## Task to carry out
If a line of the records holds the word "Payoneer", copy it out.

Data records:
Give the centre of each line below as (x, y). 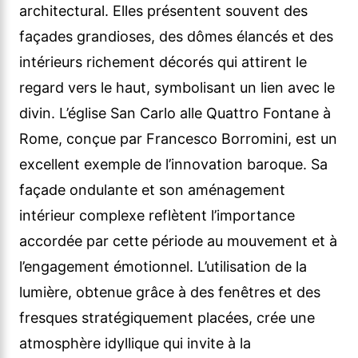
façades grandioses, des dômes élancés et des (176, 37)
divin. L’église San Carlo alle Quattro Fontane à (175, 113)
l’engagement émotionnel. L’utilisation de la (163, 267)
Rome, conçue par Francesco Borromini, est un (178, 139)
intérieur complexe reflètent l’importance (157, 216)
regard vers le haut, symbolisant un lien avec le (177, 88)
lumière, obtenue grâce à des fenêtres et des (170, 292)
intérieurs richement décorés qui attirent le (163, 62)
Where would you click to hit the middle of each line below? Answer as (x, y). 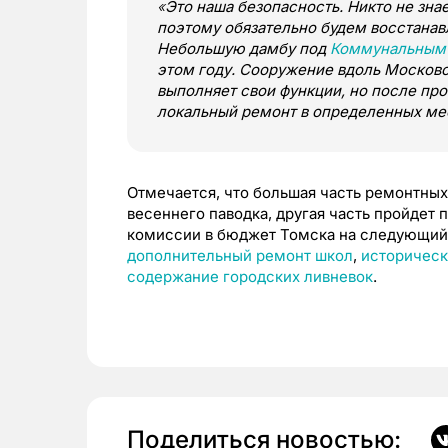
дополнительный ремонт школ (240, 255)
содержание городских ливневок (250, 276)
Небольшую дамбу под (243, 48)
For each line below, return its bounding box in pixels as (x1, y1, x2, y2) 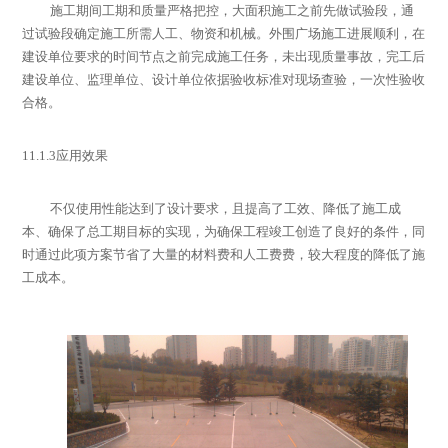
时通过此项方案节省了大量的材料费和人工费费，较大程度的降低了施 (22, 247, 426, 263)
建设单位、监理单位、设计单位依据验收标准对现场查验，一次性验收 (22, 72, 426, 88)
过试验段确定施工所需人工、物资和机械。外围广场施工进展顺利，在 (22, 26, 426, 42)
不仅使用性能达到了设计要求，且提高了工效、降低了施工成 (50, 201, 402, 217)
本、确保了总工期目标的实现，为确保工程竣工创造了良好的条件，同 (22, 224, 426, 240)
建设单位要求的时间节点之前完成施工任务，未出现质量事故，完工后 (22, 49, 426, 65)
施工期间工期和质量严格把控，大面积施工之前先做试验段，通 (50, 3, 415, 19)
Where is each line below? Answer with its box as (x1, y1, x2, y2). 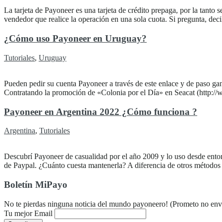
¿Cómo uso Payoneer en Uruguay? (4, 33, 147, 44)
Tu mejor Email (4, 209, 53, 218)
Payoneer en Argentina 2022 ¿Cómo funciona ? (4, 106, 197, 117)
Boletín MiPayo (4, 179, 67, 190)
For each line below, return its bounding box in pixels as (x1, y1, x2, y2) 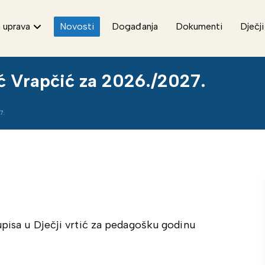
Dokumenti (176, 21, 223, 32)
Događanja (112, 21, 159, 32)
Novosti (60, 21, 95, 32)
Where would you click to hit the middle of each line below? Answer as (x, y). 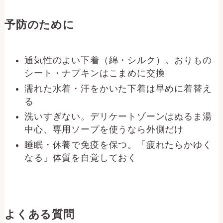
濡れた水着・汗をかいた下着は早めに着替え (118, 88)
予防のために (39, 25)
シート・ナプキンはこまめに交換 (95, 73)
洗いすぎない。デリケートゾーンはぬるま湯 (118, 117)
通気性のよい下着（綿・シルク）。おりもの (118, 60)
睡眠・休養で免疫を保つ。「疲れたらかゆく (118, 145)
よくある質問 (39, 214)
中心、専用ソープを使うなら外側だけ (104, 130)
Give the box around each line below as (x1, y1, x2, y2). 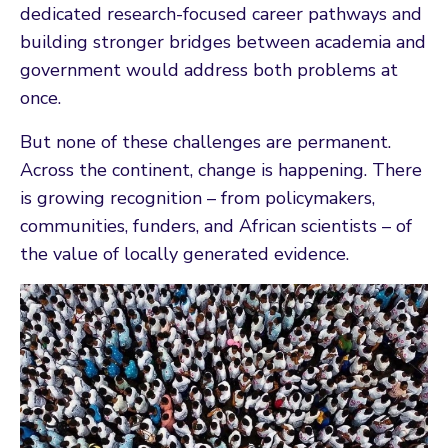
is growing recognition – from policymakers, (20, 185, 375, 210)
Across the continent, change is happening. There (20, 157, 422, 182)
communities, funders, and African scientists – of (20, 213, 412, 238)
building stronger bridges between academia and (20, 29, 426, 54)
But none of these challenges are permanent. (20, 129, 391, 154)
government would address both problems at (20, 57, 398, 82)
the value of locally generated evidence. (20, 241, 349, 266)
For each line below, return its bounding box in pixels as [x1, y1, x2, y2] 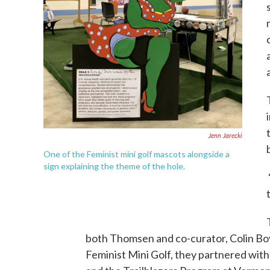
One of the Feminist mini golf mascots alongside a [43, 148, 230, 159]
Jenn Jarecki [209, 130, 242, 140]
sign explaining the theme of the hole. [43, 160, 185, 171]
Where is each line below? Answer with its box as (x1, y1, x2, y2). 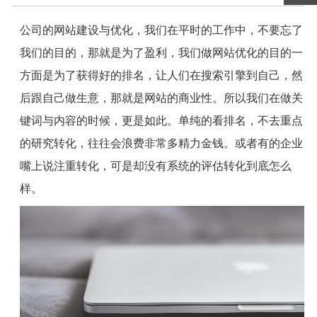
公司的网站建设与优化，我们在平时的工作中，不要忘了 (19, 23, 303, 36)
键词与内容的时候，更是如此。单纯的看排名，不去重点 (19, 114, 303, 127)
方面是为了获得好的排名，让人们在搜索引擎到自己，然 (19, 69, 303, 81)
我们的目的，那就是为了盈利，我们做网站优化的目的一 (19, 46, 303, 59)
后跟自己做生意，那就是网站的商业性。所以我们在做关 (19, 91, 303, 104)
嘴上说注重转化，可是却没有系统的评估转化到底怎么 (19, 159, 292, 172)
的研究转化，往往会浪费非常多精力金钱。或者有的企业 (19, 137, 303, 149)
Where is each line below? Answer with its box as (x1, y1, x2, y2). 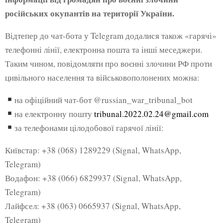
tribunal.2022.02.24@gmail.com (94, 108, 209, 119)
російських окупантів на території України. (5, 6, 174, 19)
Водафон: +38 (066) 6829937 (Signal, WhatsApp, (5, 172, 182, 184)
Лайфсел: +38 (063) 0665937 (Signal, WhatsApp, (5, 200, 181, 212)
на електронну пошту (14, 108, 95, 119)
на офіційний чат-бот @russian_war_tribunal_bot (14, 94, 193, 106)
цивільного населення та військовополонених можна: (5, 71, 200, 83)
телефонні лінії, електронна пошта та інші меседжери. (5, 43, 202, 55)
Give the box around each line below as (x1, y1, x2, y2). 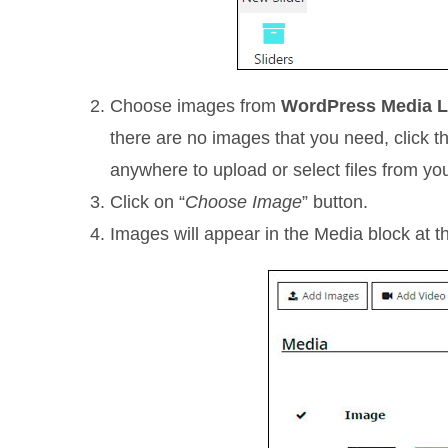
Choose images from (110, 96, 282, 116)
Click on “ (110, 192, 186, 212)
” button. (302, 192, 369, 212)
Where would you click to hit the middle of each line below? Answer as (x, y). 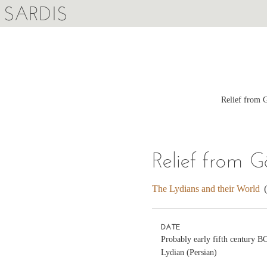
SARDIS (35, 13)
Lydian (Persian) (189, 252)
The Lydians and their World (206, 188)
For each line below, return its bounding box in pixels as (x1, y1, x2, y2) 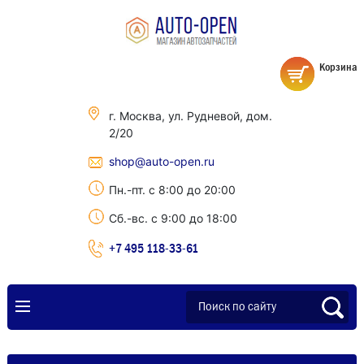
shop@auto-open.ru (108, 154, 214, 168)
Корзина (319, 60, 357, 73)
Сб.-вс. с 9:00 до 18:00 (108, 211, 237, 225)
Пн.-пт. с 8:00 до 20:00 (108, 183, 236, 197)
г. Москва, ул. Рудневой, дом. (108, 109, 272, 123)
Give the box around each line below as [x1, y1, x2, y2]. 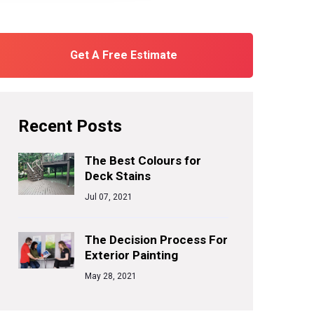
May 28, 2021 [85, 271, 137, 281]
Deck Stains [85, 169, 151, 183]
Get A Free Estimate [69, 48, 177, 62]
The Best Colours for [85, 153, 201, 168]
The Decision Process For [85, 233, 228, 247]
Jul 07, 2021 [85, 192, 132, 202]
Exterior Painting [85, 248, 178, 262]
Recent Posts [18, 116, 122, 136]
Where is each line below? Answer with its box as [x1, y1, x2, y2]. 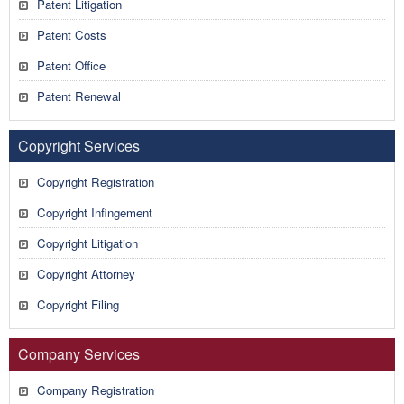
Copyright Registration [37, 173, 154, 190]
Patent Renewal [37, 87, 121, 105]
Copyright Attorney [37, 265, 135, 282]
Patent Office [37, 57, 106, 74]
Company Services [18, 344, 140, 364]
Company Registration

## Solution for this task
¿Cómo uso Payoneer en Uruguay? (4, 33, 147, 44)
Payoneer en Argentina 2022 ¿Cómo funciona ? (4, 106, 197, 117)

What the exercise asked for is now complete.